Look through the data below and output, unchanged, every line from the one holding "This is the" through the one holding "- upper depths of each interval", inclusive. Skip the pictures.

## RAW DATA
· · ·

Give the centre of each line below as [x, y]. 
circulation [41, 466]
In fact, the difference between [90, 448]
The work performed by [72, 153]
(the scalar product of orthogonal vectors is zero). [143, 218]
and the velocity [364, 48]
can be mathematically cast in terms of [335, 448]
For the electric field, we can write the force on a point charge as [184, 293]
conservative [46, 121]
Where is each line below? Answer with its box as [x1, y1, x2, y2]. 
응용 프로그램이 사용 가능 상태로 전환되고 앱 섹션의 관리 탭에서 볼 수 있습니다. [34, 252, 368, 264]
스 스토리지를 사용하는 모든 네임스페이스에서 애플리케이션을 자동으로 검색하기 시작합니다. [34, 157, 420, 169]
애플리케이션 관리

· · ·

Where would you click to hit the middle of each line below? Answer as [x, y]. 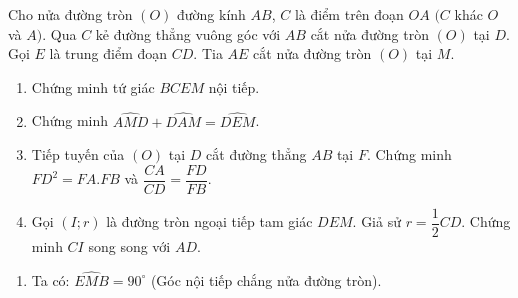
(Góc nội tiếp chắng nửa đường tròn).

· · ·

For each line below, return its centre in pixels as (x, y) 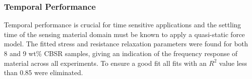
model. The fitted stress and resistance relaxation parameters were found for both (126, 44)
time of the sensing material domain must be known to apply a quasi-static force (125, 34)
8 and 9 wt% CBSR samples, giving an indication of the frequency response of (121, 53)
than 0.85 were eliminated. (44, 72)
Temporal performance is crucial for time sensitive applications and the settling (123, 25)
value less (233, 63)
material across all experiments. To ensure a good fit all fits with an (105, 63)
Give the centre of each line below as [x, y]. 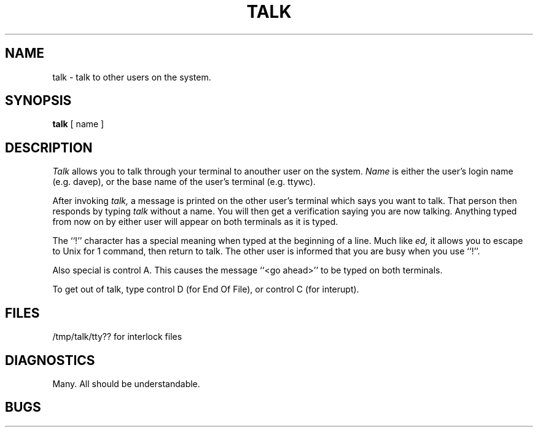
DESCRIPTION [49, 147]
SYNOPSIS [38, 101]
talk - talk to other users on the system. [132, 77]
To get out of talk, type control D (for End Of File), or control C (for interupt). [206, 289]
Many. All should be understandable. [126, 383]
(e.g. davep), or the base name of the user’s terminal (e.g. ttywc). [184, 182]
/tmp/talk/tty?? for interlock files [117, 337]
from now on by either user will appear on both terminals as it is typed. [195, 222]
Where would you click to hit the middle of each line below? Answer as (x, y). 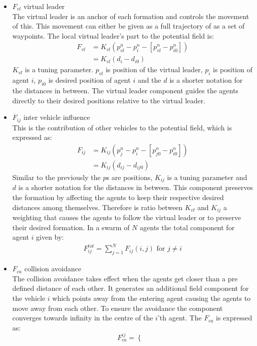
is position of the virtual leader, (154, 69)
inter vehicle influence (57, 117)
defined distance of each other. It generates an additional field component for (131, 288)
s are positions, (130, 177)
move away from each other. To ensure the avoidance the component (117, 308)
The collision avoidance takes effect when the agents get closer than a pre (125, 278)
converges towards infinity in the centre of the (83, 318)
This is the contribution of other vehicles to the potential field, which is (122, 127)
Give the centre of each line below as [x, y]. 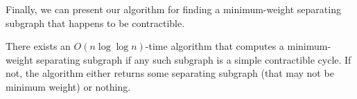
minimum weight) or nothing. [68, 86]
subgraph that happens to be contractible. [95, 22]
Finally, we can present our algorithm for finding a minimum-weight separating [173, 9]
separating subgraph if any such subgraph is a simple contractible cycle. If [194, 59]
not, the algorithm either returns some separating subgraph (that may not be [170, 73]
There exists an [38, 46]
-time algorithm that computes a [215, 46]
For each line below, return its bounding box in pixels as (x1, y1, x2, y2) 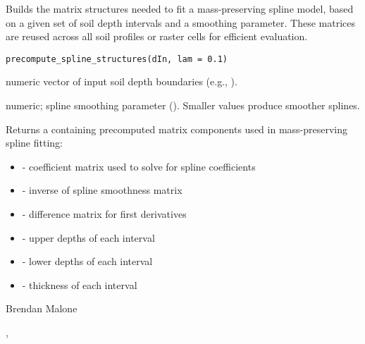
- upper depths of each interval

· · ·

## TASK RESULT
This is the contribution of other vehicles to the potential field, which is (122, 127)
Give the centre of each line below as [x, y]. 
minimum weight) or nothing. [68, 86]
subgraph that happens to be contractible. [95, 22]
Finally, we can present our algorithm for finding a minimum-weight separating [173, 9]
separating subgraph if any such subgraph is a simple contractible cycle. If [194, 59]
not, the algorithm either returns some separating subgraph (that may not be [170, 73]
There exists an [38, 46]
-time algorithm that computes a [215, 46]
For each line below, return its bounding box in pixels as (x1, y1, x2, y2) 
- upper depths of each interval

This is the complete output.